▸ Problem to solve: All of the listing should be returned as written, apart from any picture in it.

Segment Open

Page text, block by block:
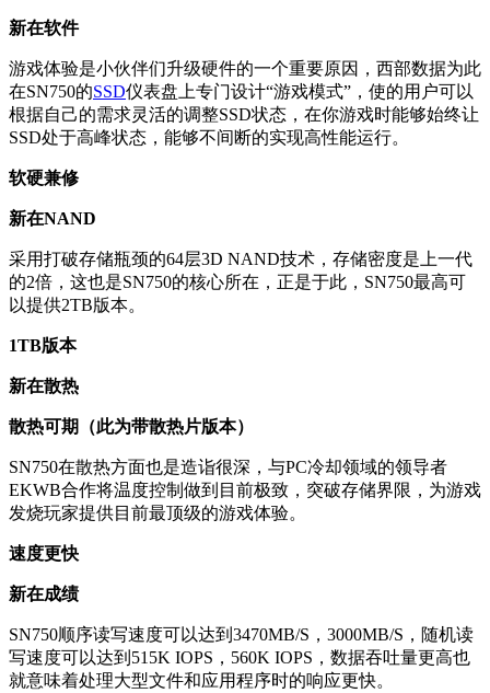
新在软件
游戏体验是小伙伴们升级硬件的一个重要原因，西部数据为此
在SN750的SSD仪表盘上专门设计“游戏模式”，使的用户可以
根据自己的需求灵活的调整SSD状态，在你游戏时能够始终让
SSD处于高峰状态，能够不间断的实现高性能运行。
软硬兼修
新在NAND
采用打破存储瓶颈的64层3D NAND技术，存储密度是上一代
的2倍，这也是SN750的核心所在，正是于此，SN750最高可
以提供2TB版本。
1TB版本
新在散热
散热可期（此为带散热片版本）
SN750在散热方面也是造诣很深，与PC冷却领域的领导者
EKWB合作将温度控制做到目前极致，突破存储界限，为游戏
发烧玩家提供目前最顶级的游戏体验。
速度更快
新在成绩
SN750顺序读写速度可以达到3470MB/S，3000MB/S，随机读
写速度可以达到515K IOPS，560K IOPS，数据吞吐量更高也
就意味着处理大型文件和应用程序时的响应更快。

Segment Closed

▸ Expected answer:
Page text, block by block:
新在软件
游戏体验是小伙伴们升级硬件的一个重要原因，西部数据为此
在SN750的SSD仪表盘上专门设计“游戏模式”，使的用户可以
根据自己的需求灵活的调整SSD状态，在你游戏时能够始终让
SSD处于高峰状态，能够不间断的实现高性能运行。
软硬兼修
新在NAND
采用打破存储瓶颈的64层3D NAND技术，存储密度是上一代
的2倍，这也是SN750的核心所在，正是于此，SN750最高可
以提供2TB版本。
1TB版本
新在散热
散热可期（此为带散热片版本）
SN750在散热方面也是造诣很深，与PC冷却领域的领导者
EKWB合作将温度控制做到目前极致，突破存储界限，为游戏
发烧玩家提供目前最顶级的游戏体验。
速度更快
新在成绩
SN750顺序读写速度可以达到3470MB/S，3000MB/S，随机读
写速度可以达到515K IOPS，560K IOPS，数据吞吐量更高也
就意味着处理大型文件和应用程序时的响应更快。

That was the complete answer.